The gold price touched its highest since early November, driven up by a weaker dollar, while global equities pulled back from last week’s record peaks

Gold prices rallied sharply, closing in on a near-4 percent gain this month, as the dollar softened and global stocks took a breather from their recent record-breaking rallies, while oil held steady.

Gold edged up by 0.1 percent, to around $1,515 an ounce, its highest since Nov 1, boosted by the weakness in the US dollar, which fell against a basket of major currencies.

The gold price has gained nearly 19 percent this year, having risen to its highest since mid-2013. A heady combination of risk aversion, stemming from uncertainty over the US/China trade war, along with a loosening in monetary policy around the world, has drawn in billions of dollars in investment.

“Gold ’s latest surge is strictly happening because the dollar is weakening, and expectations are growing the greenback will continue to fall further in 2020,” said analysts at MarketPulse.
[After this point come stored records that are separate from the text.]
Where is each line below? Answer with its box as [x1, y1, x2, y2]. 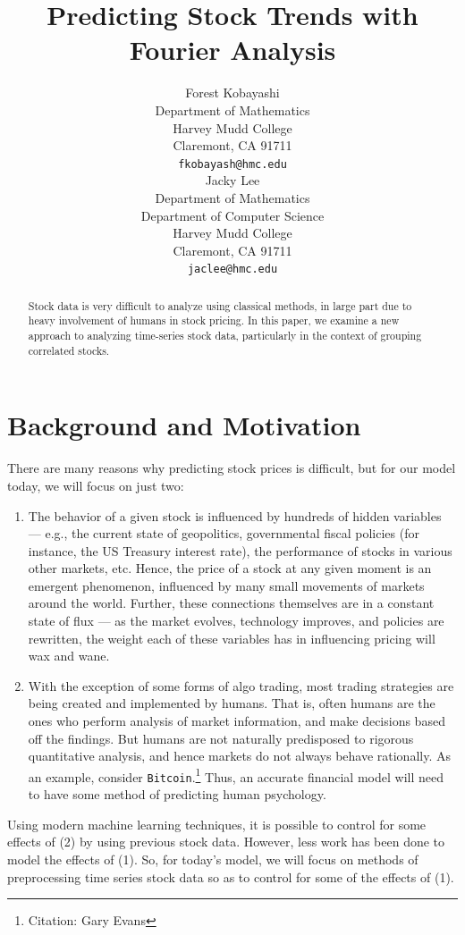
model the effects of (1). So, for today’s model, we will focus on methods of [7, 849, 418, 868]
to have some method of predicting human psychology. [28, 785, 326, 804]
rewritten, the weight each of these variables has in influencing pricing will [28, 628, 435, 647]
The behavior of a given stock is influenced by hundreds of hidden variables [28, 506, 442, 525]
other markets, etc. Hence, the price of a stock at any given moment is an [28, 559, 432, 577]
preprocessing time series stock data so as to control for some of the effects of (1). [7, 867, 454, 886]
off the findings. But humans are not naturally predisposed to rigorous [28, 729, 414, 747]
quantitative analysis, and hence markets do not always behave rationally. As [28, 746, 451, 765]
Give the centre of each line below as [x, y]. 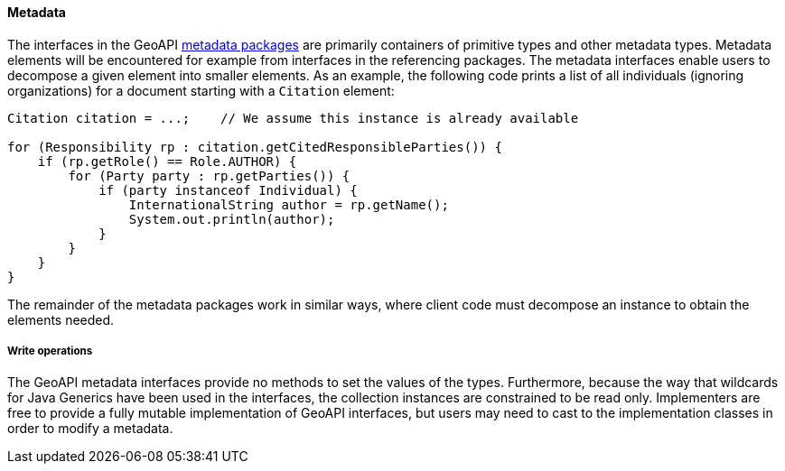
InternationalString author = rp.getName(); [289, 204]
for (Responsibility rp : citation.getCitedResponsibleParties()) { [255, 147]
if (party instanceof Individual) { [228, 190]
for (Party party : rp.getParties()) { [209, 175]
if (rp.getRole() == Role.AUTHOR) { [167, 161]
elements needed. [61, 319]
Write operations [50, 351]
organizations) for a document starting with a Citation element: [201, 90]

When the US Federal Reserve lowers interest rates, it becomes more attractive for investors to hold gold, rather than other yield-bearing assets. This year, the Fed went from signalling that more rate hikes were on the cards, to doing a 180-degree shift and cutting rates, thereby delivering gold an unexpected lease of life.

Based on flows into and out of the SPDR Gold Trust, the world’s largest gold-backed exchange-traded fund and a good gauge of investor appetite for bullion, investors have bought a net 110 tonnes of gold this year, compared with a net 100-tonne outflow in 2018.

Meanwhile, global equities eased back from their recent peaks, with stocks in Wall Street and Europe edging lower on the day.

In London, the FTSE 100 closed down 0.8 percent on the day at 7,587.05 points, while Frankfurt’s DAX finished down 0.7 percent at 13,249.01 points. The Stoxx 50 index of eurozone blue-chip stocks closed down 0.9 percent at 3,748.47 points.

In other commodity markets, the oil price held steady around three-month highs just below $69 a barrel, showing little response to US air strikes in Iraq and Syria, as reported by Reuters.

Crude oil futures have risen by around 30 percent this year, largely thanks to a promise by some of the world’s biggest oil producers to voluntarily curtail output in order to prevent a big build-up of surplus fuel. However, caution over the damage to global growth from US/China trade tensions has kept the price from straying above $70 a barrel.

“Despite today’s subdued price action, that may continue until after traders come back in full force after the New Year’s holiday, the market has been bullish in December,” said James Hyerczyk, an analyst with FXEmpire.

The dollar index fell by 0.2 percent to 96.78, bringing its losses for December to nearly 1.7 percent. The euro rose by 0.2 percent to $1.120, while the pound was up 0.3 percent on the day at $1.3114.

Sterling has been one of the major gainers against the dollar this month, having gained ahead of a UK general election in which Prime Minister Boris Johnson’s Conservative party won a decisive majority and vowed to push the Brexit process ahead, following more than three years of political stalemate.

On the cryptocurrency front, the mood was less buoyant, with Bitcoin down around 1.7 percent on the day at $7,282, Ethereum down 0.6 percent at $131.26 and Litecoin down 1.6 percent at $42.33. Bitcoin is has doubled in value this year, making it the top performing major asset of 2019.